Prompt:
Give back each entry exactly as written, apart from the pictures.

Input for this task:
::::::

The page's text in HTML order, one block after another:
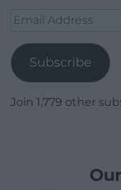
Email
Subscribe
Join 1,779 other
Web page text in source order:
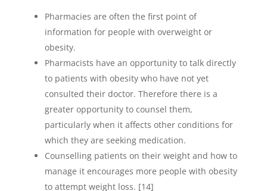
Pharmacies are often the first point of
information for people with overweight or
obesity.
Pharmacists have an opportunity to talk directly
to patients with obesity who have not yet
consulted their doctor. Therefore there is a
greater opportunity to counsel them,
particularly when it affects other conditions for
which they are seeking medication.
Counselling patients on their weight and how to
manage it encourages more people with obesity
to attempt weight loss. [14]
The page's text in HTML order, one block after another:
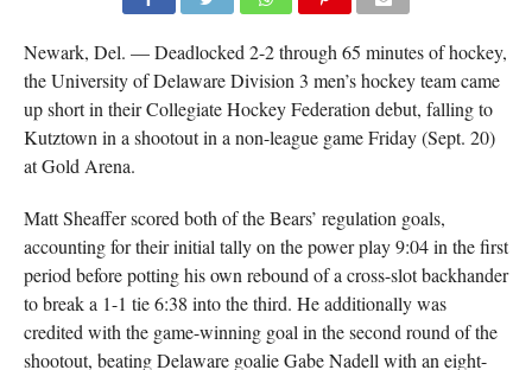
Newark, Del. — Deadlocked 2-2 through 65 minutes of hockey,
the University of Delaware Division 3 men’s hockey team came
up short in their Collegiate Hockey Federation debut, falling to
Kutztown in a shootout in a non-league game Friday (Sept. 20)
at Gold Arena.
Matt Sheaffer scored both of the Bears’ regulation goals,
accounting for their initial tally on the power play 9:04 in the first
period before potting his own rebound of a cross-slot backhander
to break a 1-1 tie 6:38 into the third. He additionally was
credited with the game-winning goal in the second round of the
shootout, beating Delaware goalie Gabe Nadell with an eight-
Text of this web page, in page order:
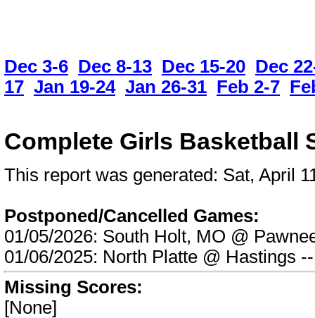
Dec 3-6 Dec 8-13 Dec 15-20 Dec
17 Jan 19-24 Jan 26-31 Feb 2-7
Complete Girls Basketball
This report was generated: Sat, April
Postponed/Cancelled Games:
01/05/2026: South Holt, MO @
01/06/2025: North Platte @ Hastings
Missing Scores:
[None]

::::::

Exercise answer:
The page's text in HTML order, one block after another:
Email
Subscribe
Join 1,779 other
Web page text in source order:
Pharmacies are often the first point of
information for people with overweight or
obesity.
Pharmacists have an opportunity to talk directly
to patients with obesity who have not yet
consulted their doctor. Therefore there is a
greater opportunity to counsel them,
particularly when it affects other conditions for
which they are seeking medication.
Counselling patients on their weight and how to
manage it encourages more people with obesity
to attempt weight loss. [14]
The page's text in HTML order, one block after another:
Newark, Del. — Deadlocked 2-2 through 65 minutes of hockey,
the University of Delaware Division 3 men’s hockey team came
up short in their Collegiate Hockey Federation debut, falling to
Kutztown in a shootout in a non-league game Friday (Sept. 20)
at Gold Arena.
Matt Sheaffer scored both of the Bears’ regulation goals,
accounting for their initial tally on the power play 9:04 in the first
period before potting his own rebound of a cross-slot backhander
to break a 1-1 tie 6:38 into the third. He additionally was
credited with the game-winning goal in the second round of the
shootout, beating Delaware goalie Gabe Nadell with an eight-
Text of this web page, in page order:
Dec 3-6 Dec 8-13 Dec 15-20 Dec
17 Jan 19-24 Jan 26-31 Feb 2-7
Complete Girls Basketball
This report was generated: Sat, April
Postponed/Cancelled Games:
01/05/2026: South Holt, MO @
01/06/2025: North Platte @ Hastings
Missing Scores:
[None]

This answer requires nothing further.